#### Data provided
::::
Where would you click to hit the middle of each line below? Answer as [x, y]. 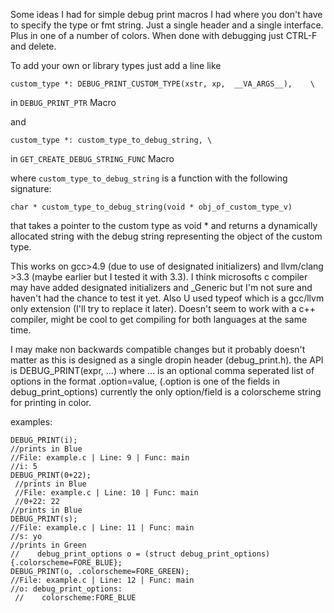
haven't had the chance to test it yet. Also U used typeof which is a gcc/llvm [167, 298]
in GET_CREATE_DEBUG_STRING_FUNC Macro [92, 158]
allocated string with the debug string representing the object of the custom [166, 236]
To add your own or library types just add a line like [116, 65]
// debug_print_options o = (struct [93, 554]
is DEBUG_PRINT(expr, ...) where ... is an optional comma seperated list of [162, 370]
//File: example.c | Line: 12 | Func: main [102, 580]
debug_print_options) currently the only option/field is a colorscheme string [166, 392]
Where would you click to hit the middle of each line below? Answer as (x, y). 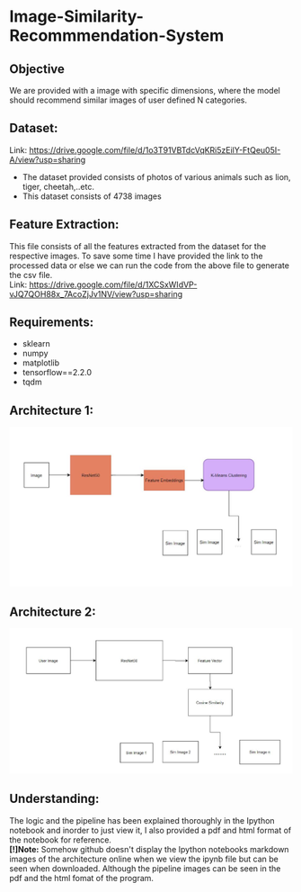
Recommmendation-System (117, 36)
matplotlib (41, 363)
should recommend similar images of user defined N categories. (128, 100)
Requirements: (52, 323)
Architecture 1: (52, 410)
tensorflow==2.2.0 (57, 373)
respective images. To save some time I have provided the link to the (136, 256)
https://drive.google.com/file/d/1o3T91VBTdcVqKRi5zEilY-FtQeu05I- (155, 149)
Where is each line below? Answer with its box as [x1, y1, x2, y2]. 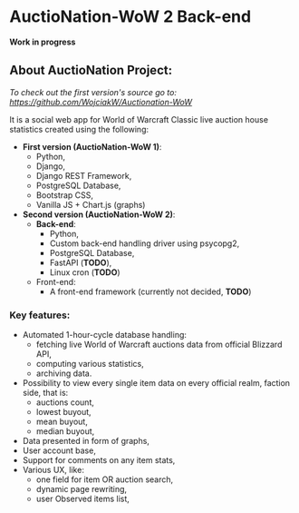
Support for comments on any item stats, [22, 455, 176, 466]
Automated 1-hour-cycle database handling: [22, 330, 188, 340]
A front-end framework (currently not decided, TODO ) [49, 286, 252, 297]
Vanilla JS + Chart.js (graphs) [35, 199, 146, 210]
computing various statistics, [35, 359, 144, 370]
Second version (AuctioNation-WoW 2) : [22, 209, 176, 220]
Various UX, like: [22, 465, 84, 476]
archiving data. [35, 368, 92, 379]
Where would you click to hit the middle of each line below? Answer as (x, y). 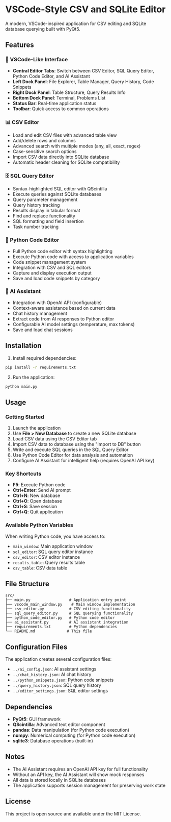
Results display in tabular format (46, 211)
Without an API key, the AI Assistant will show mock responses (78, 775)
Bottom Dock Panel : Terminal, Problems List (59, 97)
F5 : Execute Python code (39, 485)
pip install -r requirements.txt (41, 367)
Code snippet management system (49, 262)
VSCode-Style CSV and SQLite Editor (85, 9)
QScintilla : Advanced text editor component (59, 725)
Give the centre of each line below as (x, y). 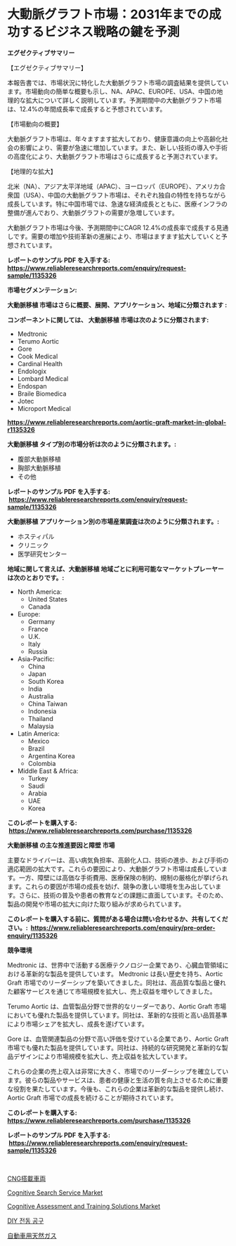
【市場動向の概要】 (35, 124)
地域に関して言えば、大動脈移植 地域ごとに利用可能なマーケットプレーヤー (116, 569)
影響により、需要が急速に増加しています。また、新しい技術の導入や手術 (124, 148)
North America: (39, 592)
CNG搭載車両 (27, 1179)
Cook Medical (38, 356)
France (38, 629)
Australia (41, 696)
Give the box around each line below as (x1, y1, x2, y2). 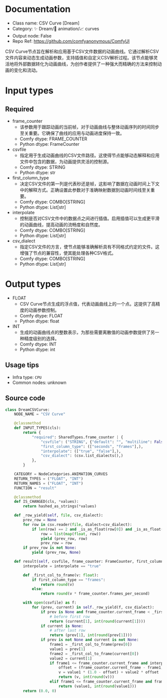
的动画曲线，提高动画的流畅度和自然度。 (19, 221, 103, 228)
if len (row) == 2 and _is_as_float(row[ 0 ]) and (31, 527, 133, 532)
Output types (5, 279, 61, 290)
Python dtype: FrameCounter (19, 141, 80, 147)
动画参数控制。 (28, 307, 60, 313)
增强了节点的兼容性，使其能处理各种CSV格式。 (19, 250, 116, 256)
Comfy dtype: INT (19, 341, 57, 347)
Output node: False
::::
#### Task description
When the string "currently" occurs in a line of the material, that line belongs in the answer.

#### Task response
debug_print_options) currently the only option/field is a colorscheme string [166, 392]
A front-end framework (currently not decided, TODO ) [49, 286, 252, 297]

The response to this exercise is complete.